Einen Zeitstempel kann man sich aber auch in der S7 relativ leicht generieren.


----------



## SPSKILLER (14 März 2011)

Hey Dina,

bei den Generatorschutzgeräten nutze ich immer das DP-Mapping 3.5 (wird im DIGSI eingestellt).

Damit kann man den genauen Zeitstempel der Meldung aus dem Siprotec auslesen und in der S7 verarbeiten...

Micha


----------



## Dina (17 März 2011)

Danke Micha,

hast du darüber eine geeignete Beschreibung gefunden?


----------



## SPSKILLER (18 März 2011)

Hey,

solltest du hier finden.

http://siemens.siprotec.de/download_neu/index_d.htm

In meinen Projekten wird oft das Siprotec 7UM62... benutzt.

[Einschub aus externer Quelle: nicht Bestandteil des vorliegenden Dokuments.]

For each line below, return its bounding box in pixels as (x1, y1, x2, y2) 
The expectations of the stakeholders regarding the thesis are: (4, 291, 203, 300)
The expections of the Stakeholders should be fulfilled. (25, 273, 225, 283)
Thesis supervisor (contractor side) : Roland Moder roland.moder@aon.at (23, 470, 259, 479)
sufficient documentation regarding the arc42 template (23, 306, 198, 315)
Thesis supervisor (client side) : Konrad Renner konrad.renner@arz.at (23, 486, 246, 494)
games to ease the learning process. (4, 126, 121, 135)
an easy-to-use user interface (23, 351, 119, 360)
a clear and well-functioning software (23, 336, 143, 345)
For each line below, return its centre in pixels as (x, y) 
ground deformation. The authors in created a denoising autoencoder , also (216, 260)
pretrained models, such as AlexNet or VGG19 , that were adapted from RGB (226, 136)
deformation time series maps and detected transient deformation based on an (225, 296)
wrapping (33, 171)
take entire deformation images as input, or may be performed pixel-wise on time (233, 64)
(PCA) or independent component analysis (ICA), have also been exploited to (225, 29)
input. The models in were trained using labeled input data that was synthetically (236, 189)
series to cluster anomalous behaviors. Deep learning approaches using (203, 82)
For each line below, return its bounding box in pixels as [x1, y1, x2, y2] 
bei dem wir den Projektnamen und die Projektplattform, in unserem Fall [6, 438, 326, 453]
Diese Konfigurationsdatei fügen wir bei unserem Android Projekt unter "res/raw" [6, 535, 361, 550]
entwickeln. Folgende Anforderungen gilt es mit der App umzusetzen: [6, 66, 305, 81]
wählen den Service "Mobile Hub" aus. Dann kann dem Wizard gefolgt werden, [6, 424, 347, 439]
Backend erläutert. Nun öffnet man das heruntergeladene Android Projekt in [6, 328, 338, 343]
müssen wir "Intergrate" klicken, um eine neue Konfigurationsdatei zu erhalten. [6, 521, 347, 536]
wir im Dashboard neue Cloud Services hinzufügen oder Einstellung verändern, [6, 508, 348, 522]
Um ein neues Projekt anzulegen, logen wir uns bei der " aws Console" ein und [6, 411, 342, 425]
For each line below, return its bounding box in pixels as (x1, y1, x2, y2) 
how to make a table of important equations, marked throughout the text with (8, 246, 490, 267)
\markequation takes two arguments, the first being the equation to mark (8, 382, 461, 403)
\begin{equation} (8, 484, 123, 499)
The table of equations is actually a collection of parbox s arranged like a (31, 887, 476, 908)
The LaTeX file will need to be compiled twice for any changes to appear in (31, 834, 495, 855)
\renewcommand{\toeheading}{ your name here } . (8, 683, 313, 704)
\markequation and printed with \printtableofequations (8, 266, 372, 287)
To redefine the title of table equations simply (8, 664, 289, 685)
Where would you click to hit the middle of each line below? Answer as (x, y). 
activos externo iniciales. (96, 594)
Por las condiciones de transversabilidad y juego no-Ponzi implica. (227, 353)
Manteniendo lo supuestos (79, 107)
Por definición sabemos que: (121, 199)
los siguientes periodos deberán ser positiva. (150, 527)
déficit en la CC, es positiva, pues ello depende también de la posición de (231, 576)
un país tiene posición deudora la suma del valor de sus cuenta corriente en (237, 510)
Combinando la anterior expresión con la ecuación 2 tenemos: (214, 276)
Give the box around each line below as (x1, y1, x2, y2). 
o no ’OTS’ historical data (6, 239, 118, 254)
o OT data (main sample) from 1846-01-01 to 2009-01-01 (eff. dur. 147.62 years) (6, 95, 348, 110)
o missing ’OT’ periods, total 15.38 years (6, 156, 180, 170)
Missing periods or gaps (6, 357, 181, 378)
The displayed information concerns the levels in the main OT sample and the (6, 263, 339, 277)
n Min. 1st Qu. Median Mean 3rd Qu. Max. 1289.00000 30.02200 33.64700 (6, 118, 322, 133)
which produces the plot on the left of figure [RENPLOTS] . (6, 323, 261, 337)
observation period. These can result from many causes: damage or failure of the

Musst mal schaun, was dein Gerät alles unterstützt.

Micha


----------



## Approx (20 März 2011)

Wir haben im 30kV-Bereich auch Siprotec-Schutzgeräte über DP angebunden. (Allerdings nicht an Step7-CPU) 
Zur Info:
Wenn Du auf dem Rechner Digsi +Step7 gleichzeitig laufen lassen willst (so verstehe ich die Aufgabe), dann brauchst Du noch das Step7-CFC-Paket, ansonsten läuft das Digsi-Kram nicht. 





> [FONT=Arial,Bold]
> *[FONT=Arial,Bold]Kompatibilität:[/FONT]*​[/FONT]Wird auf dem gleichen Rechner die Automatisierungssoftware STEP7 eingesetzt,
> so muss wegen der Kompatibilität für die installierten Versionen folgendes gelten:
> Aktuell:
> ...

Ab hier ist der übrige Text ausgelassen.